PROMPT. Give back every record that follows, exactly as written.

DATA PROVIDED.
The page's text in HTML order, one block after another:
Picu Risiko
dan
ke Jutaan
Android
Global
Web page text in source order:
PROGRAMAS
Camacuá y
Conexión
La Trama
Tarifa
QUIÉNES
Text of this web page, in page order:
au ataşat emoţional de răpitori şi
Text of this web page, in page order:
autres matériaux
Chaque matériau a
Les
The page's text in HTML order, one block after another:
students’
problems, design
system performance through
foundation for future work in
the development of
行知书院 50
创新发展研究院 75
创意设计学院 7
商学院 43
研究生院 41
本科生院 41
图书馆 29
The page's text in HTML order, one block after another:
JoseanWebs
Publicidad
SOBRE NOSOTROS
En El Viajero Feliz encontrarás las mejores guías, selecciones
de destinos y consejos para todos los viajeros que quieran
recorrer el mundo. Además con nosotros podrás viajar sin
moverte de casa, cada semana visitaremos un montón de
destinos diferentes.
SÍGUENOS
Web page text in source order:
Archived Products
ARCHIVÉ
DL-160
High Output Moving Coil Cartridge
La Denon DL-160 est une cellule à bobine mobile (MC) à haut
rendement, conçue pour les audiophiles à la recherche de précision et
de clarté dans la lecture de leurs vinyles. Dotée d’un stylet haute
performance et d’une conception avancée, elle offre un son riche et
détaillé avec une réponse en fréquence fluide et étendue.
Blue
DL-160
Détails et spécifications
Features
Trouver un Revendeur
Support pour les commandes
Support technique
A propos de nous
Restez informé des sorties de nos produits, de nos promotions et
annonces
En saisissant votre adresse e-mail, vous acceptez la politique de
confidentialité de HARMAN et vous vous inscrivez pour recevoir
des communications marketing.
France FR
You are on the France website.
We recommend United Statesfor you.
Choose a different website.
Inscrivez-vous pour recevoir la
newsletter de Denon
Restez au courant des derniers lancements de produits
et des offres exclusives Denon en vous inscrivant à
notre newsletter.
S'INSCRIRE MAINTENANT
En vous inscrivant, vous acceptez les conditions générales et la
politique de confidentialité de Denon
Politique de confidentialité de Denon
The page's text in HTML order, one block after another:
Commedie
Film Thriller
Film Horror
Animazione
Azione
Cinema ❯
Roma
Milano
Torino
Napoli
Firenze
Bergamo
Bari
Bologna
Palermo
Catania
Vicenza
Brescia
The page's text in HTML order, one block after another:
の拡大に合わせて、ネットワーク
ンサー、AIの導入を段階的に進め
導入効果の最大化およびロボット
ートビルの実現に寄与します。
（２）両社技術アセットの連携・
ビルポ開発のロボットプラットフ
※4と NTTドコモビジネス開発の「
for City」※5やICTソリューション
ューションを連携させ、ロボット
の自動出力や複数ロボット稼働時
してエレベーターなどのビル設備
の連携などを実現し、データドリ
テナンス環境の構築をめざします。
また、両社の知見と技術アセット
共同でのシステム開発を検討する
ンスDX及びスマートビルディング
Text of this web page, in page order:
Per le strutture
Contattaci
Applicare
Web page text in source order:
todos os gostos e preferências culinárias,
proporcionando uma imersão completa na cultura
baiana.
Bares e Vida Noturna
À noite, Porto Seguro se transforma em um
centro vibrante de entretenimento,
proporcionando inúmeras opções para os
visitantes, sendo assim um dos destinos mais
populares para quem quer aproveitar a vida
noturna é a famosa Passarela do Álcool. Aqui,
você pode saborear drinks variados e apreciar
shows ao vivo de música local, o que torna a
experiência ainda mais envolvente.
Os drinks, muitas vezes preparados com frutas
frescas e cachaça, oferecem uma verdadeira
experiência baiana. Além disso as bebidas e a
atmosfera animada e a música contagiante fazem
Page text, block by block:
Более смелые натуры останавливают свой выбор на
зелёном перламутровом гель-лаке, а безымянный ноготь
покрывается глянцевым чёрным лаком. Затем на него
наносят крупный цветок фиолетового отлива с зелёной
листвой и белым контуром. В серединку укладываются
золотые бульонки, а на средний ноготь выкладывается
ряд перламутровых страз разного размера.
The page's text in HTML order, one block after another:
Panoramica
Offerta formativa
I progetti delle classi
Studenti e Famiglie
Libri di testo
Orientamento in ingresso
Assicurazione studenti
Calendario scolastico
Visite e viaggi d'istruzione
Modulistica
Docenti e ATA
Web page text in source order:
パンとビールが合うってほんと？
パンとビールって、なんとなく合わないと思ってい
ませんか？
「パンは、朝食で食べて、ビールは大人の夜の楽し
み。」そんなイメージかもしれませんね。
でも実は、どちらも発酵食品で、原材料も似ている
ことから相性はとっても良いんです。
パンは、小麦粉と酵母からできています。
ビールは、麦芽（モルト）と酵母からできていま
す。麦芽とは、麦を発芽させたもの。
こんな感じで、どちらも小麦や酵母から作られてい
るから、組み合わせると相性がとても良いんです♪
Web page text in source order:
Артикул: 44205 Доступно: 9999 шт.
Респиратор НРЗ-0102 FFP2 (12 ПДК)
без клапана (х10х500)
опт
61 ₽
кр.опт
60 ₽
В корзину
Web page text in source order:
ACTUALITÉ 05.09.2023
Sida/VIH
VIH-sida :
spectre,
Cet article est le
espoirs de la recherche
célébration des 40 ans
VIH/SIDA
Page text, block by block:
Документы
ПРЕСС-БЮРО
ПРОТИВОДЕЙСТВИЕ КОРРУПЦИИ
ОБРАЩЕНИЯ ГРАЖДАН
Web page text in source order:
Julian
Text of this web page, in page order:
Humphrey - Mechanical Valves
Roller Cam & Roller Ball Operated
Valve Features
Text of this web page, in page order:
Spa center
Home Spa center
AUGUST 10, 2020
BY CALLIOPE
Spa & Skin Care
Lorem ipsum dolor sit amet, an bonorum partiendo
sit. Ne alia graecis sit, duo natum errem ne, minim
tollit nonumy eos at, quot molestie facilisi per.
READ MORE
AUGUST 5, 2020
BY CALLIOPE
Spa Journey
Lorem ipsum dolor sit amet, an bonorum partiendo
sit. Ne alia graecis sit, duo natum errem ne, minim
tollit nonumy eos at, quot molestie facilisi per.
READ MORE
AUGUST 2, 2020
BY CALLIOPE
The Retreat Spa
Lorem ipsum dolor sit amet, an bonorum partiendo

REPLY.
The page's text in HTML order, one block after another:
Picu Risiko
dan
ke Jutaan
Android
Global
Web page text in source order:
PROGRAMAS
Camacuá y
Conexión
La Trama
Tarifa
QUIÉNES
Text of this web page, in page order:
au ataşat emoţional de răpitori şi
Text of this web page, in page order:
autres matériaux
Chaque matériau a
Les
The page's text in HTML order, one block after another:
students’
problems, design
system performance through
foundation for future work in
the development of
行知书院 50
创新发展研究院 75
创意设计学院 7
商学院 43
研究生院 41
本科生院 41
图书馆 29
The page's text in HTML order, one block after another:
JoseanWebs
Publicidad
SOBRE NOSOTROS
En El Viajero Feliz encontrarás las mejores guías, selecciones
de destinos y consejos para todos los viajeros que quieran
recorrer el mundo. Además con nosotros podrás viajar sin
moverte de casa, cada semana visitaremos un montón de
destinos diferentes.
SÍGUENOS
Web page text in source order:
Archived Products
ARCHIVÉ
DL-160
High Output Moving Coil Cartridge
La Denon DL-160 est une cellule à bobine mobile (MC) à haut
rendement, conçue pour les audiophiles à la recherche de précision et
de clarté dans la lecture de leurs vinyles. Dotée d’un stylet haute
performance et d’une conception avancée, elle offre un son riche et
détaillé avec une réponse en fréquence fluide et étendue.
Blue
DL-160
Détails et spécifications
Features
Trouver un Revendeur
Support pour les commandes
Support technique
A propos de nous
Restez informé des sorties de nos produits, de nos promotions et
annonces
En saisissant votre adresse e-mail, vous acceptez la politique de
confidentialité de HARMAN et vous vous inscrivez pour recevoir
des communications marketing.
France FR
You are on the France website.
We recommend United Statesfor you.
Choose a different website.
Inscrivez-vous pour recevoir la
newsletter de Denon
Restez au courant des derniers lancements de produits
et des offres exclusives Denon en vous inscrivant à
notre newsletter.
S'INSCRIRE MAINTENANT
En vous inscrivant, vous acceptez les conditions générales et la
politique de confidentialité de Denon
Politique de confidentialité de Denon
The page's text in HTML order, one block after another:
Commedie
Film Thriller
Film Horror
Animazione
Azione
Cinema ❯
Roma
Milano
Torino
Napoli
Firenze
Bergamo
Bari
Bologna
Palermo
Catania
Vicenza
Brescia
The page's text in HTML order, one block after another:
の拡大に合わせて、ネットワーク
ンサー、AIの導入を段階的に進め
導入効果の最大化およびロボット
ートビルの実現に寄与します。
（２）両社技術アセットの連携・
ビルポ開発のロボットプラットフ
※4と NTTドコモビジネス開発の「
for City」※5やICTソリューション
ューションを連携させ、ロボット
の自動出力や複数ロボット稼働時
してエレベーターなどのビル設備
の連携などを実現し、データドリ
テナンス環境の構築をめざします。
また、両社の知見と技術アセット
共同でのシステム開発を検討する
ンスDX及びスマートビルディング
Text of this web page, in page order:
Per le strutture
Contattaci
Applicare
Web page text in source order:
todos os gostos e preferências culinárias,
proporcionando uma imersão completa na cultura
baiana.
Bares e Vida Noturna
À noite, Porto Seguro se transforma em um
centro vibrante de entretenimento,
proporcionando inúmeras opções para os
visitantes, sendo assim um dos destinos mais
populares para quem quer aproveitar a vida
noturna é a famosa Passarela do Álcool. Aqui,
você pode saborear drinks variados e apreciar
shows ao vivo de música local, o que torna a
experiência ainda mais envolvente.
Os drinks, muitas vezes preparados com frutas
frescas e cachaça, oferecem uma verdadeira
experiência baiana. Além disso as bebidas e a
atmosfera animada e a música contagiante fazem
Page text, block by block:
Более смелые натуры останавливают свой выбор на
зелёном перламутровом гель-лаке, а безымянный ноготь
покрывается глянцевым чёрным лаком. Затем на него
наносят крупный цветок фиолетового отлива с зелёной
листвой и белым контуром. В серединку укладываются
золотые бульонки, а на средний ноготь выкладывается
ряд перламутровых страз разного размера.
The page's text in HTML order, one block after another:
Panoramica
Offerta formativa
I progetti delle classi
Studenti e Famiglie
Libri di testo
Orientamento in ingresso
Assicurazione studenti
Calendario scolastico
Visite e viaggi d'istruzione
Modulistica
Docenti e ATA
Web page text in source order:
パンとビールが合うってほんと？
パンとビールって、なんとなく合わないと思ってい
ませんか？
「パンは、朝食で食べて、ビールは大人の夜の楽し
み。」そんなイメージかもしれませんね。
でも実は、どちらも発酵食品で、原材料も似ている
ことから相性はとっても良いんです。
パンは、小麦粉と酵母からできています。
ビールは、麦芽（モルト）と酵母からできていま
す。麦芽とは、麦を発芽させたもの。
こんな感じで、どちらも小麦や酵母から作られてい
るから、組み合わせると相性がとても良いんです♪
Web page text in source order:
Артикул: 44205 Доступно: 9999 шт.
Респиратор НРЗ-0102 FFP2 (12 ПДК)
без клапана (х10х500)
опт
61 ₽
кр.опт
60 ₽
В корзину
Web page text in source order:
ACTUALITÉ 05.09.2023
Sida/VIH
VIH-sida :
spectre,
Cet article est le
espoirs de la recherche
célébration des 40 ans
VIH/SIDA
Page text, block by block:
Документы
ПРЕСС-БЮРО
ПРОТИВОДЕЙСТВИЕ КОРРУПЦИИ
ОБРАЩЕНИЯ ГРАЖДАН
Web page text in source order:
Julian
Text of this web page, in page order:
Humphrey - Mechanical Valves
Roller Cam & Roller Ball Operated
Valve Features
Text of this web page, in page order:
Spa center
Home Spa center
AUGUST 10, 2020
BY CALLIOPE
Spa & Skin Care
Lorem ipsum dolor sit amet, an bonorum partiendo
sit. Ne alia graecis sit, duo natum errem ne, minim
tollit nonumy eos at, quot molestie facilisi per.
READ MORE
AUGUST 5, 2020
BY CALLIOPE
Spa Journey
Lorem ipsum dolor sit amet, an bonorum partiendo
sit. Ne alia graecis sit, duo natum errem ne, minim
tollit nonumy eos at, quot molestie facilisi per.
READ MORE
AUGUST 2, 2020
BY CALLIOPE
The Retreat Spa
Lorem ipsum dolor sit amet, an bonorum partiendo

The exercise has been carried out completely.